Using a radiomic model for predicting IDH mutations provides a connection between intuitive vision and personalized profiling. By applying radiomic image features, tumor characteristics can be quantified without requiring a risky biopsy. In addition, imaging is a routine procedure, with no additional costs. We employed numerous radiomic features in this study for predicting IDH mutations. These features were divided into the categories of morphological, intensity, and textural features, which provided different viewpoints for distinguishing GBMs with and without IDH mutations.

Table 1 shows that the textural features yielded an accuracy of 85% (33/39), a sensitivity of 86% (6/7), and a specificity of 84% (27/32), which are significantly higher (p < 0.05) than the corresponding values for the morphological and intensity features. These results are in agreement with those of a previous study that used textural features to characterize the molecular subtypes of GBM [24]. The difference is that the proposed features and classification method targeted IDH mutations, which are recognized as a critical marker in GBM classification. We expect that more correlations between radiomic features and gene expression will be investigated.
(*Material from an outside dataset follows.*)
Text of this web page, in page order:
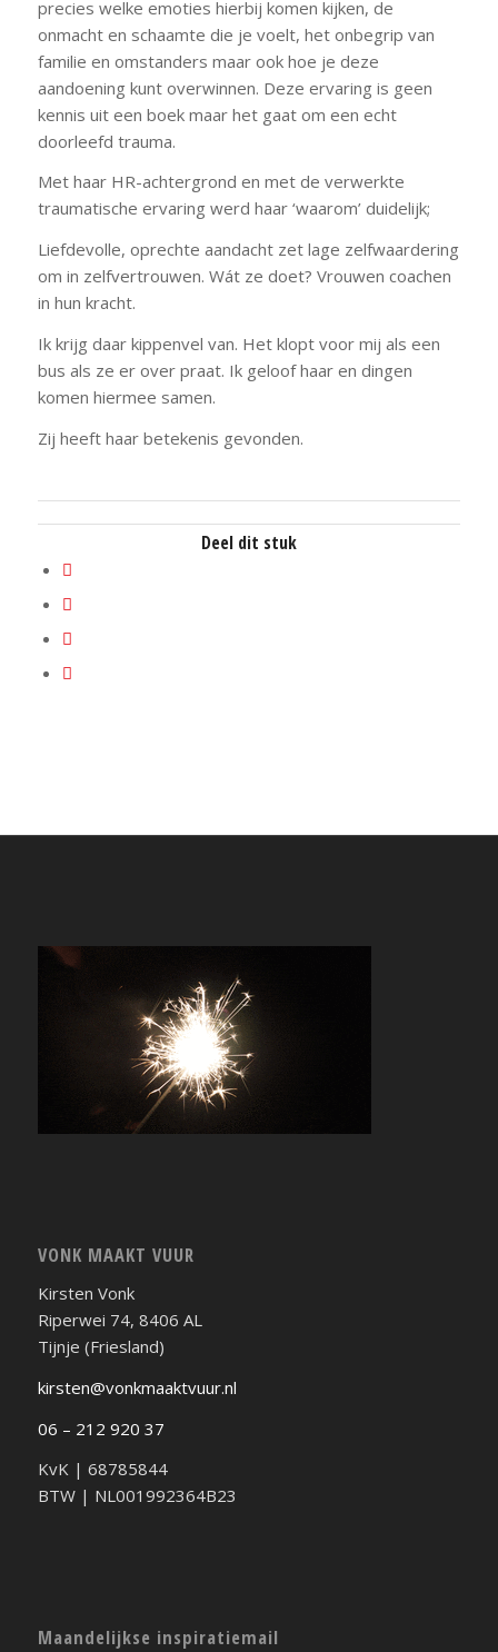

For predicting IDH mutations, we selected the following features: cluster prominence, cluster shading, maximum probability, the information measure of correlation, difference variance, the inverse difference normalized, and the inverse difference moment. The cluster prominence and cluster shading measures indicate whether a lack of symmetry exists in gray-scale distributions. The maximum probability corresponds to the strongest response. The correlation determines the gray-level linear dependence between a pixel and its surrounding neighbors. The difference variance indicates the variance between the co-occurrence probabilities along the x and y axes. The inverse difference moment estimates the homogeneity of the tissue pattern [23]. Regarding the misclassified case in Figure 1, a potential regional feature distinguishing the tissues into numerous regions according to their brightness may be helpful for recognizing the halo observed on the boundary. This type of feature correlated with the regional brightness, and the location can be determined in the future to provide more information than that provided by the existing features.

The only IDH-mutant case of GBM misclassified using the CAD system.

Figure 1: The only IDH-mutant case of GBM misclassified using the CAD system. (a) Original MR image. (b) Delineated tumor area. (http://cancerimagingarchive.net/; “License” and the CC BY license, https://creativecommons.org/licenses/by/3.0/; tumor areas in this figure were extracted from original images.)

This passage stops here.